Durrant became aware of the precarious position he found himself in. As of yet, the North West Mounted Police's role was to bring law and order to the Dominion Territories. They did not employ a dedicated squad of investigators as the police force in Toronto and Montreal did. The Mounties' role was to make peace and enforce treaties with the Indians and to disrupt the illegal trade in whiskey and rum. While they had a strong presence in places like Fort Calgary and Winnipeg, as yet the limit of their investigative process was to unhand an assailant from his smoking gun at the scene of a crime. In short, thought Durrant, he was in uncharted ground here at the end of steel, in more ways than one.

“Let me clear up a few matters, first, if you don't mind, Mr. Moberly.”

“Of course, Sergeant.”

“How long have you been away from Holt City?”

“It's been three weeks and a day that Mr. Jimmy and I, along with my survey team, have been down in the Columbia,” he answered matter-of-factly.

“And there are those who would testify to that?”

“Yes, including our Mr. Wilcox.”

“Very good. Now, about Mr. Penner. Did you know him?”
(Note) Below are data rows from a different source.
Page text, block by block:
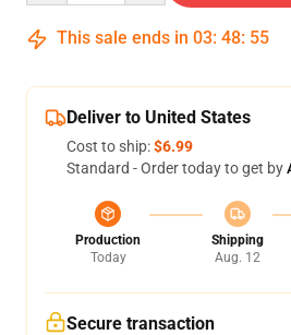
This sale ends in 03: 48: 54
Deliver to United States
Cost to ship:$6.99
Standard - Order today to get by
Production
Today
Shipping
Aug. 12
Secure transaction
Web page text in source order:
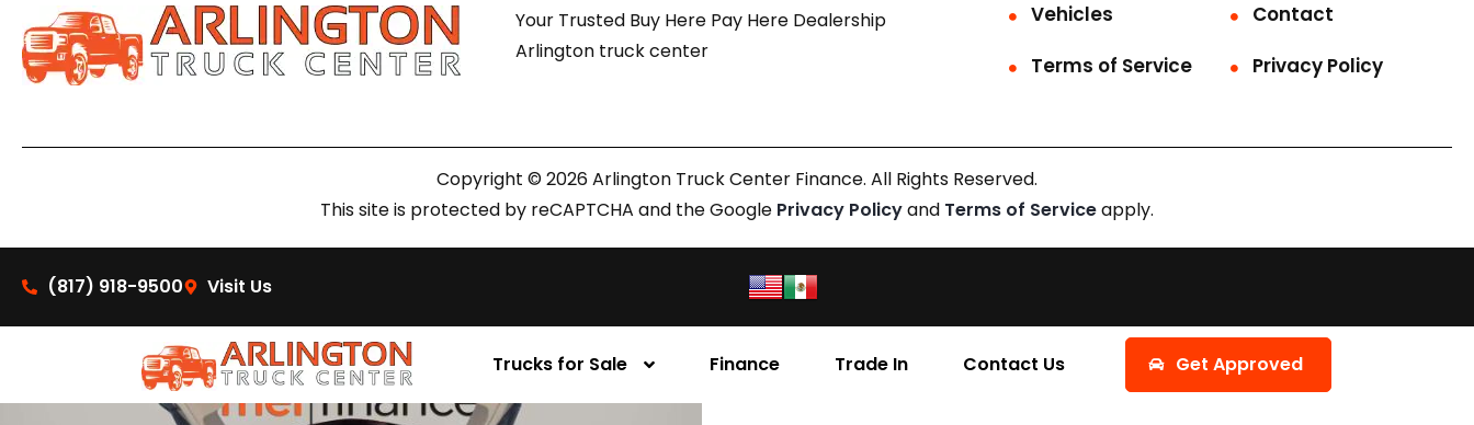
Your Trusted Buy Here Pay Here Dealership
Arlington truck center
Vehicles
Contact
Terms of Service
Privacy Policy
Copyright © 2026 Arlington Truck Center Finance. All Rights Reserved.
This site is protected by reCAPTCHA and the Google Privacy Policyand Terms of Serviceapply.
(817) 918-9500 Visit Us
Trucks for Sale Finance Trade In Contact Us Get Approved
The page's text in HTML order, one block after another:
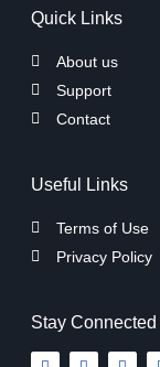
Quick Links
About us
Support
Contact
Useful Links
Terms of Use
Privacy Policy
Stay Connected
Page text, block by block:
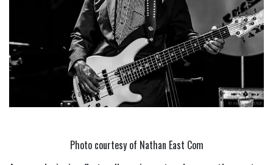
Photo courtesy of Nathan East Com
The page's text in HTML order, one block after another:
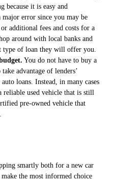
because it is easy and
error since you may be
additional fees and costs for a
around with local banks and
of loan they will offer you.
You do not have to buy a
advantage of lenders’
loans. Instead, in many cases
used vehicle that is still
pre-owned vehicle that
smartly both for a new car
the most informed choice
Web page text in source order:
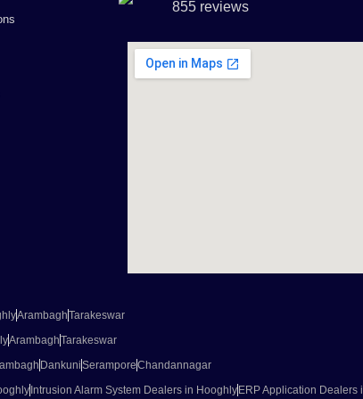
855 reviews
ArambaghTarakeswar
ArambaghTarakeswar
DankuniSeramporeChandannagar
Intrusion Alarm System Dealers in Hooghly ERP Application Dealers

“I'd say better than most.”

“When did you meet the man?”

“I arrived at The Summit on December 1 of last fall. I was asked by Mr. Van Horne to assist in the proving of the survey down through the Kicking Horse Canyon, where it meets with the Columbia; it's to be one of the most ambitious sections of the rail, you see, and very treacherous. Mr. Charles Aeneas Shaw, a proud Scot like you, Mr. Wallace, completed the trial line down this section in the summer. The lads back in Montreal sent him on a wild goose chase up to the Howse Pass in the fall. They were still hoping to find a line where the grade was more reasonable, and the cost per foot of steel wasn't so steep. The Howse provided them with an option, but the distance was much too far, and believe it or not, there is more snow in
that
country to the north than there is here on the Kicking Horse! The decision was made to stick with Roger's original route, as improved by Shaw. My work has been to complete the location survey for the sections that Shaw didn't finish before being sent north.

“As Mr. Penner was the foreman for the contract handling all the explosives work both on the Big Hill and in the Lower Canyon, he and I made a trip all the way down the Kicking Horse shortly after work ended here on December 8. We spent two weeks together assessing the munitions requirements of various grades and routes. I found him to be a very knowledgeable professional, as well as a decent fellow and an affable travelling companion.”

“That's saying a lot, I would imagine. What struck you about the man?”

Moberly took his teacup in his hands, and Durrant noticed for the first time that the man was missing the small finger on his left hand. Moberly sipped his tea thoughtfully and finally said, “His honesty.”

“What do you mean?”

“Mr. Penner was as honest as the day was long. He was loyal to his employer, but never once did he suggest a course of action where the intent was to enrich his own self or those whose charge he carried. For example, there are many places on the Big Hill, and down through the lower Canyon, that even small changes to the survey of the line would mean hundreds or thousands of extra cubic yards of material being blasted and removed from the grade. The contractors get paid by the yard and by the type of material they are removing. Deek Penner would never entertain that as a consideration for a change in the location survey. If it meant compromising the safety for the men who would be doing the blasting, or an increase in the cost to the public purse, he would hear nothing of it.”